Diese Argumente sollen nicht davon ablenken, dass eine hohe Beteiligung anzustreben ist, bei Wahlen und wie auch bei Abstimmungen. Dazu sind viele Maßnahmen denkbar. Sie sollten allesamt darauf ausgerichtet sein, den demokratischen Diskurs und das Streiten um Lösungen gesellschaftlicher Probleme in der Gesellschaft besser zu verankern und ihn zu üben: Demokratieerziehung an den Schulen, verständliche Vermittlung politischer Inhalte, Transparenz und Informationsfreiheit, sowie der ganze Koffer an Bürgerbeteiligungsverfahren inklusive der direkten Demokratie.

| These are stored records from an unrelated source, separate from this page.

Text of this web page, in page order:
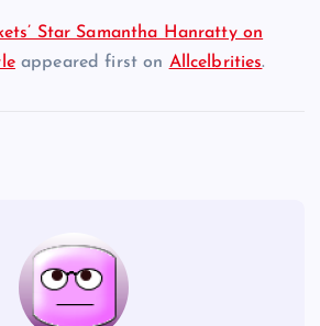
Star Samantha Hanratty on
appeared first on Allcelbrities.
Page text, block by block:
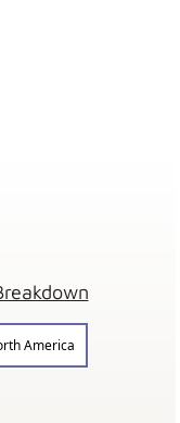
America
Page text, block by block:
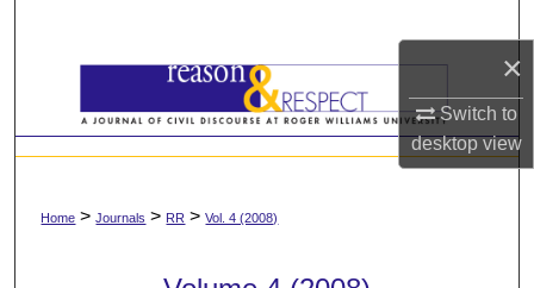
×
Switch to
desktopview
Browse All Content
My Account
Home > Journals > RR > Vol. 4 (2008)
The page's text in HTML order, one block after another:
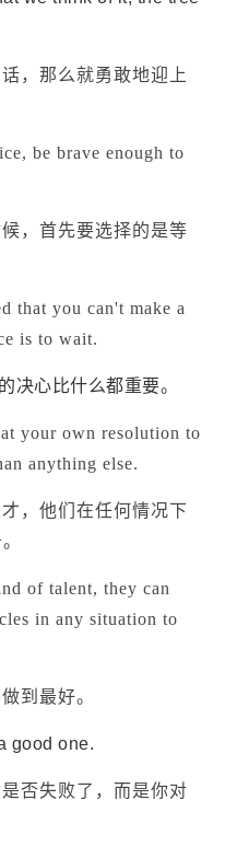
，那么就勇敢地迎上
be brave enough to
，首先要选择的是等
that you can't make a
is to wait.
决心比什么都重要。
your own resolution to
anything else.
，他们在任何情况下
of talent, they can
in any situation to
到最好。
good one.
否失败了，而是你对
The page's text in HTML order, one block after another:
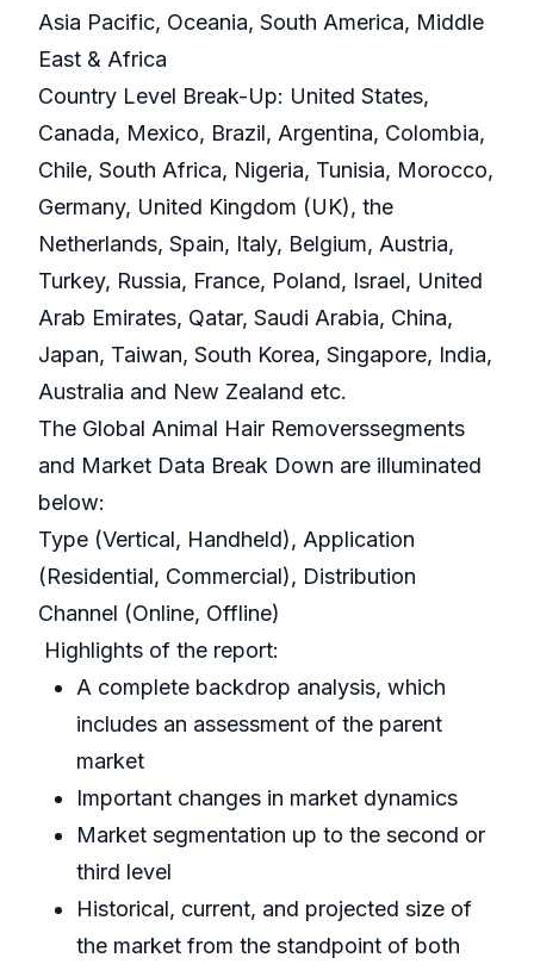
Asia Pacific, Oceania, South America, Middle
East & Africa
Country Level Break-Up: United States,
Canada, Mexico, Brazil, Argentina, Colombia,
Chile, South Africa, Nigeria, Tunisia, Morocco,
Germany, United Kingdom (UK), the
Netherlands, Spain, Italy, Belgium, Austria,
Turkey, Russia, France, Poland, Israel, United
Arab Emirates, Qatar, Saudi Arabia, China,
Japan, Taiwan, South Korea, Singapore, India,
Australia and New Zealand etc.
The Global Animal Hair Removerssegments
and Market Data Break Down are illuminated
below:
Type (Vertical, Handheld), Application
(Residential, Commercial), Distribution
Channel (Online, Offline)
Highlights of the report:
A complete backdrop analysis, which
includes an assessment of the parent
market
Important changes in market dynamics
Market segmentation up to the second or
third level
Historical, current, and projected size of
the market from the standpoint of both
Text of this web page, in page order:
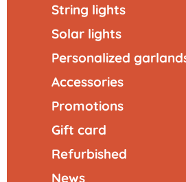
String lights
Solar lights
Personalized
Accessories
Promotions
Gift card
Refurbished
News
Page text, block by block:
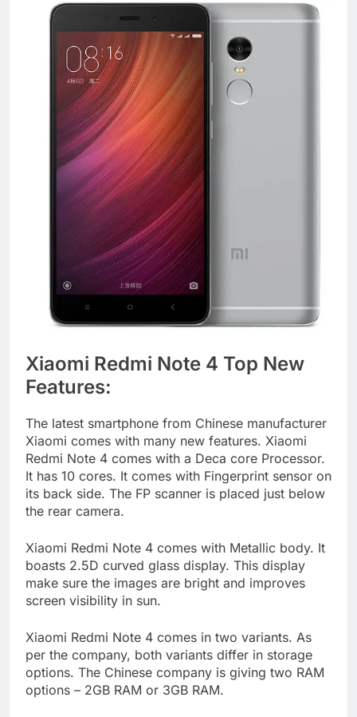
Xiaomi Redmi Note 4 Top New
Features:
The latest smartphone from Chinese manufacturer
Xiaomi comes with many new features. Xiaomi
Redmi Note 4 comes with a Deca core Processor.
It has 10 cores. It comes with Fingerprint sensor on
its back side. The FP scanner is placed just below
the rear camera.
Xiaomi Redmi Note 4 comes with Metallic body. It
boasts 2.5D curved glass display. This display
make sure the images are bright and improves
screen visibility in sun.
Xiaomi Redmi Note 4 comes in two variants. As
per the company, both variants differ in storage
options. The Chinese company is giving two RAM
options – 2GB RAM or 3GB RAM.
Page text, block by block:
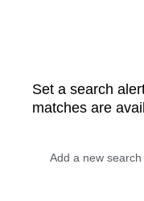
Set a search
matches are
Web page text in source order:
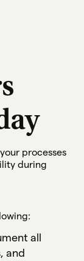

Die direkte Demokratie kann ihren Beitrag leisten zu einer inklusiven Gesellschaft, in der viele Menschen sich für Politik interessieren und sich direkt beteiligen. Sie kann die politischen Diskussionen wieder zu den Menschen zu bringen und mit unkonventionellen Vorschlägen die demokratische Debatte inhaltlich beleben, doch dazu muss sie fair gestaltet sein.

 

Ob ein Thema relevant genug für eine Abstimmung ist, muss sich auf der Stufe zuvor, dem Bürgerbegehren entscheiden. Sind dort eine genügend große Zahl an Unterstützungsunterschriften gesammelt, ist ein Quorum bei der Abstimmung überflüssig. Mehr Demokratie fordert daher die Abschaffung der Quoren bei Bürgerentscheiden und Volksentscheiden, wie es in der Schweiz schon immer Praxis war. Eine Absenkung auf 20 Prozent, wie derzeit von der Reformgruppe im Landtag vorgesehen, ist unzureichend.